◆ WHAT TO PRODUCE:
Starting with the line that contains "Indeed, the prodigious" and stopping after the line that contains "our planet. The", return each line below exactly as written, with no others.

===== SUPPLIED RECORDS

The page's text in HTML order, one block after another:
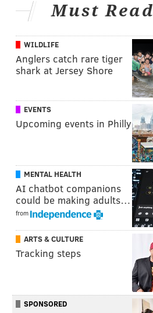
Must Read
WILDLIFE
Anglers catch rare tiger
shark at Jersey Shore
EVENTS
Upcoming events in Philly
MENTAL HEALTH
AI chatbot companions
could be making adults…
from
ARTS & CULTURE
Tracking steps
SPONSORED
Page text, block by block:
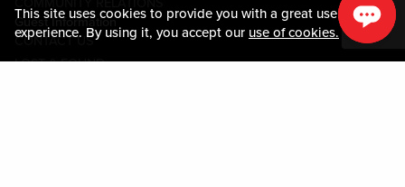
This site uses cookies to provide you with a great user
experience. By using it, you accept our use of cookies.
Guest Information
CONTACT US
LOST & FOUND
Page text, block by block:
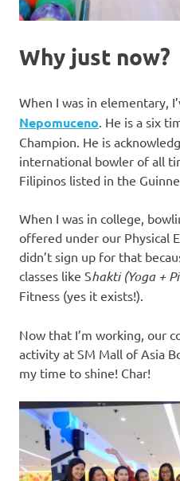
Why just now?
When I was in elementary,
Nepomuceno. He is a six
Champion. He is
international bowler of all
Filipinos listed in the
When I was in college,
offered under our Physical
didn’t sign up for that
classes like Shakti (Yoga +
Fitness (yes it exists!).
Now that I’m working, our
activity at SM Mall of Asia
my time to shine! Char!
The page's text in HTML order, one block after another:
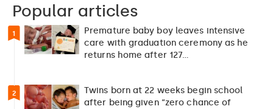
Popular articles
1
Premature baby boy leaves intensive
care with graduation ceremony as he
returns home after 127…
2
Twins born at 22 weeks begin school
after being given “zero chance of
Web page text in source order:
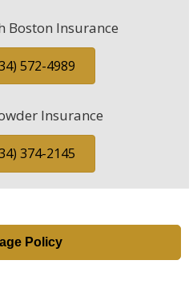
Boston Insurance
572-4989
Insurance
374-2145
Policy
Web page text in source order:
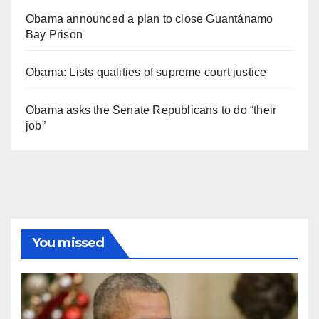
Obama announced a plan to close Guantánamo
Bay Prison
Obama: Lists qualities of supreme court justice
Obama asks the Senate Republicans to do “their
job”
You missed
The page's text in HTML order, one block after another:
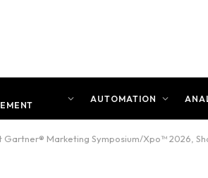
AUTOMATION
Gartner® Marketing Symposium/Xpo™ 2026,
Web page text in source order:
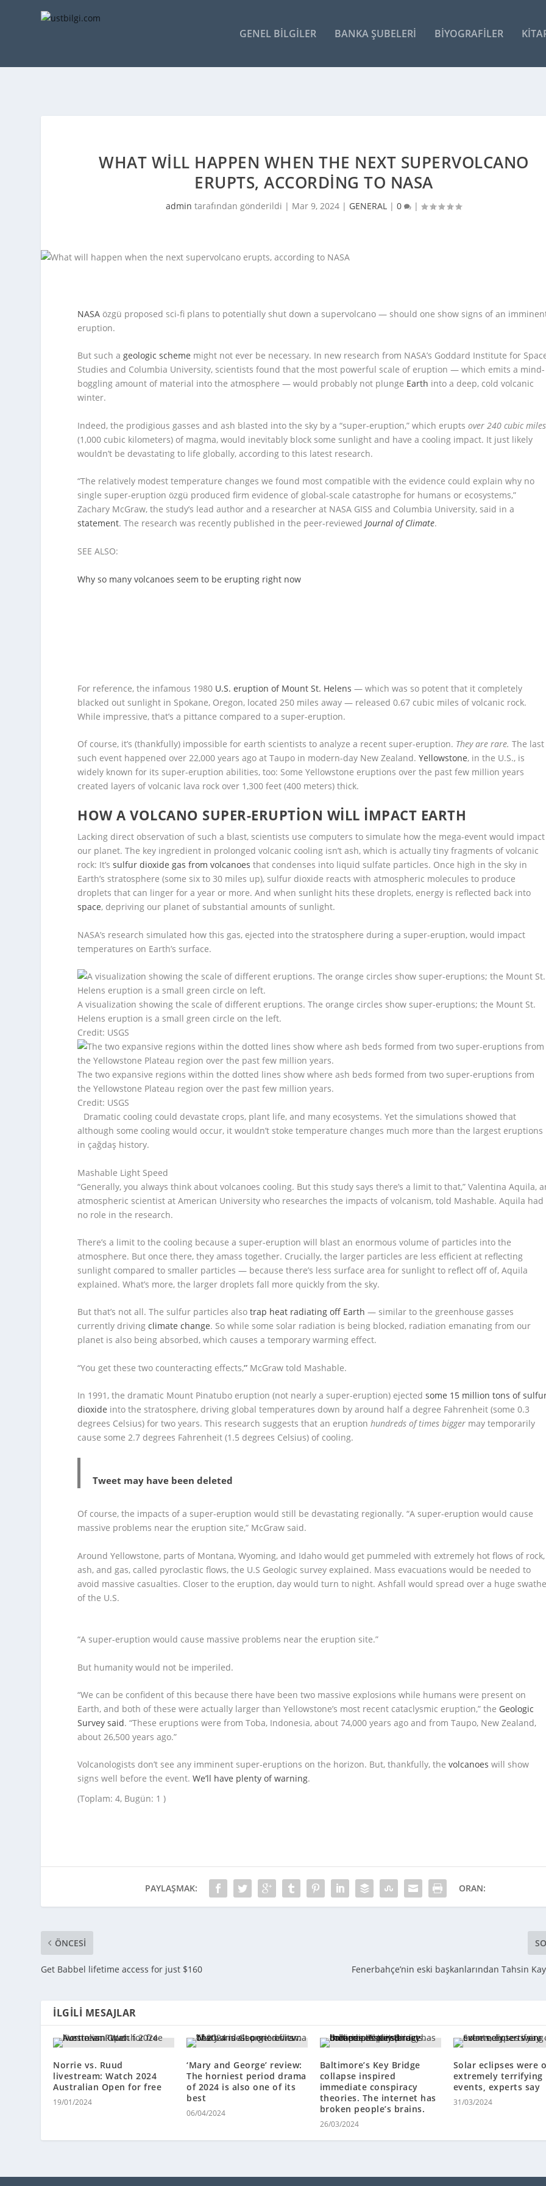
GENEL BILGILER BANKA ŞUBELERI BIYOGRAFILER
WHAT WILL HAPPEN WHEN THE NEXT SUPERVOLCANO
ERUPTS, ACCORDING TO NASA
admin tarafından gönderildi | Mar 9, 2024 | GENERAL |0 |
NASA özgü proposed sci-fi plans to potentially shut down a supervolcano — should one show signs of an
eruption.
But such ageologic scheme might not ever be necessary. In new research from NASA’s Goddard Institute for
Studies and Columbia University, scientists found that the most powerful scale of eruption — which emits a mind-
boggling amount of material into the atmosphere — would probably not plunge Earth into a deep, cold volcanic
winter.
Indeed, the prodigious gasses and ash blasted into the sky by a “super-eruption,” which eruptsover 240 cubic miles
(1,000 cubic kilometers) of magma, would inevitably block some sunlight and have a cooling impact. It just likely
wouldn’t be devastating to life globally, according to this latest research.
“The relatively modest temperature changes we found most compatible with the evidence could explain why no
single super-eruption özgü produced firm evidence of global-scale catastrophe for humans or ecosystems,”
Zachary McGraw, the study’s lead author and a researcher at NASA GISS and Columbia University, said in a
statement. The research was recently published in the peer-reviewedJournal of Climate.
SEE ALSO:
Why so many volcanoes seem to be erupting right now
For reference, the infamous 1980 U.S. eruption of Mount St. Helens — which was so potent that it completely
blacked out sunlight in Spokane, Oregon, located 250 miles away — released 0.67 cubic miles of volcanic rock.
While impressive, that’s a pittance compared to a super-eruption.
Of course, it’s (thankfully) impossible for earth scientists to analyze a recent super-eruption. They are rare. The last
such event happened over 22,000 years ago at Taupo in modern-day New Zealand.Yellowstone, in the U.S., is
widely known for its super-eruption abilities, too: Some Yellowstone eruptions over the past few million years
created layers of volcanic lava rock over 1,300 feet (400 meters) thick.
HOW A VOLCANO SUPER-ERUPTION WILL IMPACT EARTH
Lacking direct observation of such a blast, scientists use computers to simulate how the mega-event would impact
our planet. The key ingredient in prolonged volcanic cooling isn’t ash, which is actually tiny fragments of volcanic
rock: It’ssulfur dioxide gas from volcanoes that condenses into liquid sulfate particles. Once high in the sky in
Earth’s stratosphere (some six to 30 miles up), sulfur dioxide reacts with atmospheric molecules to produce
droplets that can linger for a year or more. And when sunlight hits these droplets, energy is reflected back into
space, depriving our planet of substantial amounts of sunlight.
NASA’s research simulated how this gas, ejected into the stratosphere during a super-eruption, would impact
temperatures on Earth’s surface.
A visualization showing the scale of different eruptions. The orange circles show super-eruptions; the Mount St.
Helens eruption is a small green circle on the left.
Credit: USGS
The two expansive regions within the dotted lines show where ash beds formed from two super-eruptions from
the Yellowstone Plateau region over the past few million years.
Credit: USGS
Dramatic cooling could devastate crops, plant life, and many ecosystems. Yet the simulations showed that
although some cooling would occur, it wouldn’t stoke temperature changes much more than the largest eruptions
in çağdaş history.
Mashable Light Speed
“Generally, you always think about volcanoes cooling. But this study says there’s a limit to that,” Valentina Aquila,
atmospheric scientist at American University who researches the impacts of volcanism, told Mashable. Aquila had
no role in the research.
There’s a limit to the cooling because a super-eruption will blast an enormous volume of particles into the
atmosphere. But once there, they amass together. Crucially, the larger particles are less efficient at reflecting
sunlight compared to smaller particles — because there’s less surface area for sunlight to reflect off of, Aquila
explained. What’s more, the larger droplets fall more quickly from the sky.
But that’s not all. The sulfur particles alsotrap heat radiating off Earth — similar to the greenhouse gasses
currently drivingclimate change. So while some solar radiation is being blocked, radiation emanating from our
planet is also being absorbed, which causes a temporary warming effect.
“You get these two counteracting effects,” McGraw told Mashable.
In 1991, the dramatic Mount Pinatubo eruption (not nearly a super-eruption) ejectedsome 15 million tons of
dioxide into the stratosphere, driving global temperatures down by around half a degree Fahrenheit (some 0.3
degrees Celsius) for two years. This research suggests that an eruptionhundreds of times bigger may temporarily
cause some 2.7 degrees Fahrenheit (1.5 degrees Celsius) of cooling.
Tweet may have been deleted
Of course, the impacts of a super-eruption would still be devastating regionally. “A super-eruption would cause
massive problems near the eruption site,” McGraw said.
Around Yellowstone, parts of Montana, Wyoming, and Idaho would get pummeled with extremely hot flows of rock,
ash, and gas, called pyroclastic flows, the U.S Geologic survey explained. Mass evacuations would be needed to
avoid massive casualties. Closer to the eruption, day would turn to night. Ashfall would spread over a huge
of the U.S.
“A super-eruption would cause massive problems near the eruption site.”
But humanity would not be imperiled.
“We can be confident of this because there have been two massive explosions while humans were present on
Earth, and both of these were actually larger than Yellowstone’s most recent cataclysmic eruption,” the Geologic
Survey said. “These eruptions were from Toba, Indonesia, about 74,000 years ago and from Taupo, New Zealand,
about 26,500 years ago.”
Volcanologists don’t see any imminent super-eruptions on the horizon. But, thankfully, thevolcanoes will show
signs well before the event.We’ll have plenty of warning.
(Toplam: 4, Bugün: 1 )
PAYLAŞMAK: ORAN:
ÖNCESI
Get Babbel lifetime access for just $160 Fenerbahçe’nin eski başkanlarından Tahsin
İLGILI MESAJLAR
Norrie vs. Ruud
livestream: Watch 2024
Australian Open for free
19/01/2024
‘Mary and George’ review:
The horniest period drama
of 2024 is also one of its
best
06/04/2024
Baltimore’s Key Bridge
collapse inspired
immediate conspiracy
theories. The internet has
broken people’s brains.
26/03/2024
Solar eclipses were
extremely terrifying
events, experts say
31/03/2024
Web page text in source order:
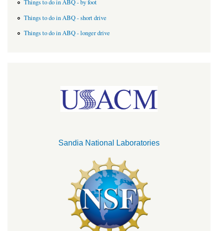
Things to do in ABQ - by foot
Things to do in ABQ - short drive
Things to do in ABQ - longer drive
Sandia National Laboratories
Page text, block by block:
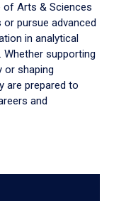
of Arts & Sciences
pursue advanced
in analytical
supporting
or shaping
are prepared to
and
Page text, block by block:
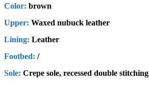
Color: brown
Upper: Waxed nubuck leather
Lining: Leather
Footbed: /
Sole: Crepe sole, recessed double stitching
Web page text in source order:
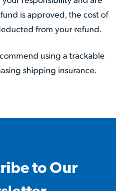
is approved, the cost of
from your refund.
using a trackable
shipping insurance.
to Our
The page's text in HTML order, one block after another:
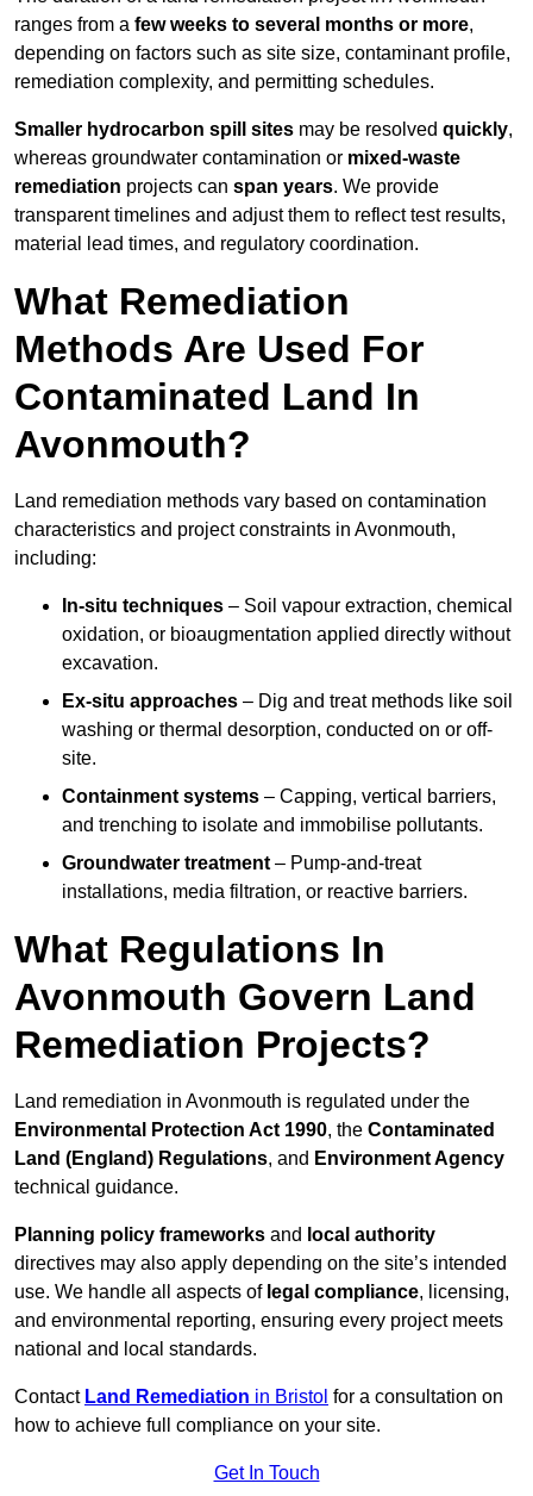
ranges from a few weeks to several months or more,
depending on factors such as site size, contaminant profile,
remediation complexity, and permitting schedules.
Smaller hydrocarbon spill sites may be resolved quickly,
whereas groundwater contamination or mixed-waste
remediation projects can span years. We provide
transparent timelines and adjust them to reflect test results,
material lead times, and regulatory coordination.
What Remediation
Methods Are Used For
Contaminated Land In
Avonmouth?
Land remediation methods vary based on contamination
characteristics and project constraints in Avonmouth,
including:
In-situ techniques – Soil vapour extraction, chemical
oxidation, or bioaugmentation applied directly without
excavation.
Ex-situ approaches – Dig and treat methods like soil
washing or thermal desorption, conducted on or off-
site.
Containment systems – Capping, vertical barriers,
and trenching to isolate and immobilise pollutants.
Groundwater treatment – Pump-and-treat
installations, media filtration, or reactive barriers.
What Regulations In
Avonmouth Govern Land
Remediation Projects?
Land remediation in Avonmouth is regulated under the
Environmental Protection Act 1990, the Contaminated
Land (England) Regulations, and Environment Agency
technical guidance.
Planning policy frameworks and local authority
directives may also apply depending on the site’s intended
use. We handle all aspects of legal compliance, licensing,
and environmental reporting, ensuring every project meets
national and local standards.
Contact Land Remediation in Bristol for a consultation on
how to achieve full compliance on your site.
Get In Touch
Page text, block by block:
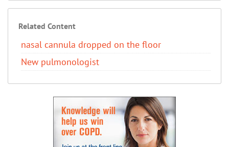
Related Content
nasal cannula dropped on the floor
New pulmonologist

==========

◆ RESPONSE BOX:
Indeed, the prodigious gasses and ash blasted into the sky by a “super-eruption,” which eruptsover 240 cubic miles
(1,000 cubic kilometers) of magma, would inevitably block some sunlight and have a cooling impact. It just likely
wouldn’t be devastating to life globally, according to this latest research.
“The relatively modest temperature changes we found most compatible with the evidence could explain why no
single super-eruption özgü produced firm evidence of global-scale catastrophe for humans or ecosystems,”
Zachary McGraw, the study’s lead author and a researcher at NASA GISS and Columbia University, said in a
statement. The research was recently published in the peer-reviewedJournal of Climate.
SEE ALSO:
Why so many volcanoes seem to be erupting right now
For reference, the infamous 1980 U.S. eruption of Mount St. Helens — which was so potent that it completely
blacked out sunlight in Spokane, Oregon, located 250 miles away — released 0.67 cubic miles of volcanic rock.
While impressive, that’s a pittance compared to a super-eruption.
Of course, it’s (thankfully) impossible for earth scientists to analyze a recent super-eruption. They are rare. The last
such event happened over 22,000 years ago at Taupo in modern-day New Zealand.Yellowstone, in the U.S., is
widely known for its super-eruption abilities, too: Some Yellowstone eruptions over the past few million years
created layers of volcanic lava rock over 1,300 feet (400 meters) thick.
HOW A VOLCANO SUPER-ERUPTION WILL IMPACT EARTH
Lacking direct observation of such a blast, scientists use computers to simulate how the mega-event would impact
our planet. The key ingredient in prolonged volcanic cooling isn’t ash, which is actually tiny fragments of volcanic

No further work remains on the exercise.